*** DATASET ENTRIES

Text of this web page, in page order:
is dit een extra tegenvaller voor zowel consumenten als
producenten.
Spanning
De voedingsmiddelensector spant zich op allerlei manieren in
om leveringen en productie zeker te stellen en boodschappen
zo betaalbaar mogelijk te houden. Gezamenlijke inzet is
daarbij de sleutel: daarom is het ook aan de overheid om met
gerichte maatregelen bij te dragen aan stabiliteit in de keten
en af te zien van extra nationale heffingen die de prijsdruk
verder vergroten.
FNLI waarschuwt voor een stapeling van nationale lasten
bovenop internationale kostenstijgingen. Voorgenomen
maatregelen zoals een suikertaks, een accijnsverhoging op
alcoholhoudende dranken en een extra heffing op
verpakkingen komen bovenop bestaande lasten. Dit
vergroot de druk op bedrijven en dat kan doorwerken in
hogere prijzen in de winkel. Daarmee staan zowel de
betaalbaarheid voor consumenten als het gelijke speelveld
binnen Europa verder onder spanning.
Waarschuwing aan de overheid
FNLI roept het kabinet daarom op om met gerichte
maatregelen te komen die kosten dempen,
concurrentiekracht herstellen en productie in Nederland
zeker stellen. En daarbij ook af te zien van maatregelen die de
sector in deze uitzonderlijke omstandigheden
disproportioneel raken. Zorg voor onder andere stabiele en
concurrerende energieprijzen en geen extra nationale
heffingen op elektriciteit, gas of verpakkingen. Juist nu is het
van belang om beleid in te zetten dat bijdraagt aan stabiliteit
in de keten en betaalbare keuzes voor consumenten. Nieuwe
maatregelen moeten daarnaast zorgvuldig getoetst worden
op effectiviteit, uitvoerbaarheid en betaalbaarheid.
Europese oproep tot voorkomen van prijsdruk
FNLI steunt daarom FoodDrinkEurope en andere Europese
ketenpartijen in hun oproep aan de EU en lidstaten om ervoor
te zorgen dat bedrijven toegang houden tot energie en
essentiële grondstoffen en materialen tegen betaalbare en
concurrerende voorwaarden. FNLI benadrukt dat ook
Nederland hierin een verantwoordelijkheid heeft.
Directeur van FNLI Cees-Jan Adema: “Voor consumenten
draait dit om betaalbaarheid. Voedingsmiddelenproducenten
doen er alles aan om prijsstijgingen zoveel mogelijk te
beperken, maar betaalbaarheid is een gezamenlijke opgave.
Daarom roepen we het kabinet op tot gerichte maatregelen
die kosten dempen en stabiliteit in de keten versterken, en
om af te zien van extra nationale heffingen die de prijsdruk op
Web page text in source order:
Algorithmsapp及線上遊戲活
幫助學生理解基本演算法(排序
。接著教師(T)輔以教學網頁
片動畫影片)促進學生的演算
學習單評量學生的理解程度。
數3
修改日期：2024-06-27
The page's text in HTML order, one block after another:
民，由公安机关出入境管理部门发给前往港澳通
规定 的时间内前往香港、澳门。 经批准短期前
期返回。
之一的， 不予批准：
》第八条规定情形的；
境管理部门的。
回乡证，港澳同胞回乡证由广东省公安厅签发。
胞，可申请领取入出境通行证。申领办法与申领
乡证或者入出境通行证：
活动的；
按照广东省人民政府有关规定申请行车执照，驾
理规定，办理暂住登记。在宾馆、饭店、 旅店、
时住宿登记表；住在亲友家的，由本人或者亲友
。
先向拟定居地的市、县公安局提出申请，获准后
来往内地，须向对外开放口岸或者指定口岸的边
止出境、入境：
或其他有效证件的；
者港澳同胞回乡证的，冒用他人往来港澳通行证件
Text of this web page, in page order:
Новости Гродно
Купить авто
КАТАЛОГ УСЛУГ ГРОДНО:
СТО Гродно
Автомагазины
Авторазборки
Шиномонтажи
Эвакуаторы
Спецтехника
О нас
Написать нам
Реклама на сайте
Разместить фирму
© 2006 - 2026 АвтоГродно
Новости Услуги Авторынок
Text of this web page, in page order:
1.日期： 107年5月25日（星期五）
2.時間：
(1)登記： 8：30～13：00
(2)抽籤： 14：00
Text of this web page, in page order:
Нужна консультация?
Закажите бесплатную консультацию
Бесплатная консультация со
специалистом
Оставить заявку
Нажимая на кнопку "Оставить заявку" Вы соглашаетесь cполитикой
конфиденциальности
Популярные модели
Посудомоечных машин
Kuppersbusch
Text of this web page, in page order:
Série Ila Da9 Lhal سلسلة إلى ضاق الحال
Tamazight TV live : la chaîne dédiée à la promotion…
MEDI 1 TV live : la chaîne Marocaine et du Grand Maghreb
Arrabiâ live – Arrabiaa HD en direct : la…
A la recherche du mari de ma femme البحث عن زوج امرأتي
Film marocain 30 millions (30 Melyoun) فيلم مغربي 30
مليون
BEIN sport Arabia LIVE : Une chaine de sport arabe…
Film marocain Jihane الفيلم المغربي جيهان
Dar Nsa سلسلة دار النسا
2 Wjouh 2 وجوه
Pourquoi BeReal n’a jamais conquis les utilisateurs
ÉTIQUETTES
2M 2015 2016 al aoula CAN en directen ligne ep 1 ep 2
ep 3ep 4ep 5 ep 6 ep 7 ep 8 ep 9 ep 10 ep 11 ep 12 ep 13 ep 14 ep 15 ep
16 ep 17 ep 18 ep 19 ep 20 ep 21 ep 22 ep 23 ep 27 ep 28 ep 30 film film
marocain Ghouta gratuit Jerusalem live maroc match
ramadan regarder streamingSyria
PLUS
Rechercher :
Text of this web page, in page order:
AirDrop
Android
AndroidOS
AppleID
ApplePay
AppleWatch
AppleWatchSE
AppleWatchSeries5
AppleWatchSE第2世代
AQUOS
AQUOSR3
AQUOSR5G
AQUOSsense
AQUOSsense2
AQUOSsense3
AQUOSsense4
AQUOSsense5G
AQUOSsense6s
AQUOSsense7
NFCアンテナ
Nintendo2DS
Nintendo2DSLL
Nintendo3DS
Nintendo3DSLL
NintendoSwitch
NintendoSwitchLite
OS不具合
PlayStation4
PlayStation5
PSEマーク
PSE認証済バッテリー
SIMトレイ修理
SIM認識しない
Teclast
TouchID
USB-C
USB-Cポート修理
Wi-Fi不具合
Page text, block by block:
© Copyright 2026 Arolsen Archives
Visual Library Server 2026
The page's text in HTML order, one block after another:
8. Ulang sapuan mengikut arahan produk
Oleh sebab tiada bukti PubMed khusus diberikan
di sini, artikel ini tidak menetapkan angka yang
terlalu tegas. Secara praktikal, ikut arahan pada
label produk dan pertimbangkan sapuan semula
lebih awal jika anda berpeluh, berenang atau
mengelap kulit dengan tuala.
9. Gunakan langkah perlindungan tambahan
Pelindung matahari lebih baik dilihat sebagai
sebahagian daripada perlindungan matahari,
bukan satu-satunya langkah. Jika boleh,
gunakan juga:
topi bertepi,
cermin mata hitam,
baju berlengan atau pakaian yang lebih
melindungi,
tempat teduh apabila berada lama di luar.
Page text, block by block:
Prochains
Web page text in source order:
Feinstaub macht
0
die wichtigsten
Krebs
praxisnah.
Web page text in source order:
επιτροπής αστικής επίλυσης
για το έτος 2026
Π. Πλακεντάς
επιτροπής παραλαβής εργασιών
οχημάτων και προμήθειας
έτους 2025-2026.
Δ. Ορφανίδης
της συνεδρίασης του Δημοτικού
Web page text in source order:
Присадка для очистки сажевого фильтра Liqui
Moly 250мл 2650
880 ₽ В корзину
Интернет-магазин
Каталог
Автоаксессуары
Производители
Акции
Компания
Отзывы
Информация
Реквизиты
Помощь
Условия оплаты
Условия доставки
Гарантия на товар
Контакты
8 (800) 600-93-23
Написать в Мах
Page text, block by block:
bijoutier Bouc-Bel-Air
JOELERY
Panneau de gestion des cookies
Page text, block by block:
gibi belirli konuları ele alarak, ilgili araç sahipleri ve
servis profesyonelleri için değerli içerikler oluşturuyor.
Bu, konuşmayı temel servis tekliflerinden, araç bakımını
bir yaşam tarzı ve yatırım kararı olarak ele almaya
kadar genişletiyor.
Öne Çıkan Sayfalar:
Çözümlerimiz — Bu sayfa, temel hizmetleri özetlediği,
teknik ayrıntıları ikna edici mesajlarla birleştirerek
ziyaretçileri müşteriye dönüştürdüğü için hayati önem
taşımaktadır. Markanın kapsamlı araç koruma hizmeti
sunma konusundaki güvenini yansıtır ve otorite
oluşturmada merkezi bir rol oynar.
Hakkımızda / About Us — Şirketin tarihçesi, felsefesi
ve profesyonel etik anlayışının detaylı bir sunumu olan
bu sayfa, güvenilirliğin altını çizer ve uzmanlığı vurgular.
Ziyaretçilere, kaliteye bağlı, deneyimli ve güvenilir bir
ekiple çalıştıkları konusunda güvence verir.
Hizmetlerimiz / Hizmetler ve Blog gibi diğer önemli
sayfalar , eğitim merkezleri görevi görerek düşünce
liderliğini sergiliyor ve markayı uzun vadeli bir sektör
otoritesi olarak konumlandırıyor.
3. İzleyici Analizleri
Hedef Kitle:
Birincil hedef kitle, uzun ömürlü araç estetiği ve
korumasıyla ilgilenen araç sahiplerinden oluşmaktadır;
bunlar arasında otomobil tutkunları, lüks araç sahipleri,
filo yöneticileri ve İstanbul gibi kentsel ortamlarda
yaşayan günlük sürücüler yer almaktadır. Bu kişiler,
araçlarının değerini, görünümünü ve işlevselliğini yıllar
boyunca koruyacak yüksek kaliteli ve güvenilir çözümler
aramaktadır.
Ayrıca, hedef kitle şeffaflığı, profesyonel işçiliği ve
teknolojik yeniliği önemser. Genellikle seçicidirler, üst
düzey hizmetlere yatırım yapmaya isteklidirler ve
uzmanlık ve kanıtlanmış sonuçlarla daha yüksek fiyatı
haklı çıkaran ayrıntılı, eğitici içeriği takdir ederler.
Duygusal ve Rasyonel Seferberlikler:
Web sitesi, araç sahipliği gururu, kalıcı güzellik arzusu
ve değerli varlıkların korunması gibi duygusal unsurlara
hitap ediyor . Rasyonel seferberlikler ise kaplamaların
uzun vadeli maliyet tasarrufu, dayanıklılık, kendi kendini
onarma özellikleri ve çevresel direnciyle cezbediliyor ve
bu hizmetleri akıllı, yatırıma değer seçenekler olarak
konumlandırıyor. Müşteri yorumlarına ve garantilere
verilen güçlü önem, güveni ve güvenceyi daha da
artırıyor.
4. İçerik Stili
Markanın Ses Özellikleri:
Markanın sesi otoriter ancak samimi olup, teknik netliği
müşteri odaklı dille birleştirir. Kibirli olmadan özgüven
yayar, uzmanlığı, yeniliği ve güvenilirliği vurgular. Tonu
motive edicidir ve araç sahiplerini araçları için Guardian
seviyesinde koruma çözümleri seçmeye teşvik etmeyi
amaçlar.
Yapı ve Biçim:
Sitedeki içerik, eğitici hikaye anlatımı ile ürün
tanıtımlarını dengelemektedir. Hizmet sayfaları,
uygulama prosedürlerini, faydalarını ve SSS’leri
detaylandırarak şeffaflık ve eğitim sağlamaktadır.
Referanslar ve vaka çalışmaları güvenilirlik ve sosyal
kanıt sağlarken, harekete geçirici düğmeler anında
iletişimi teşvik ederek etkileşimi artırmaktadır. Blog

******

● **YOUR INSTRUCTIONS**:
Copy each line in the entries above where the word "заявку" shows up.

● **RESPONSE BOX**:
Оставить заявку
Нажимая на кнопку "Оставить заявку" Вы соглашаетесь cполитикой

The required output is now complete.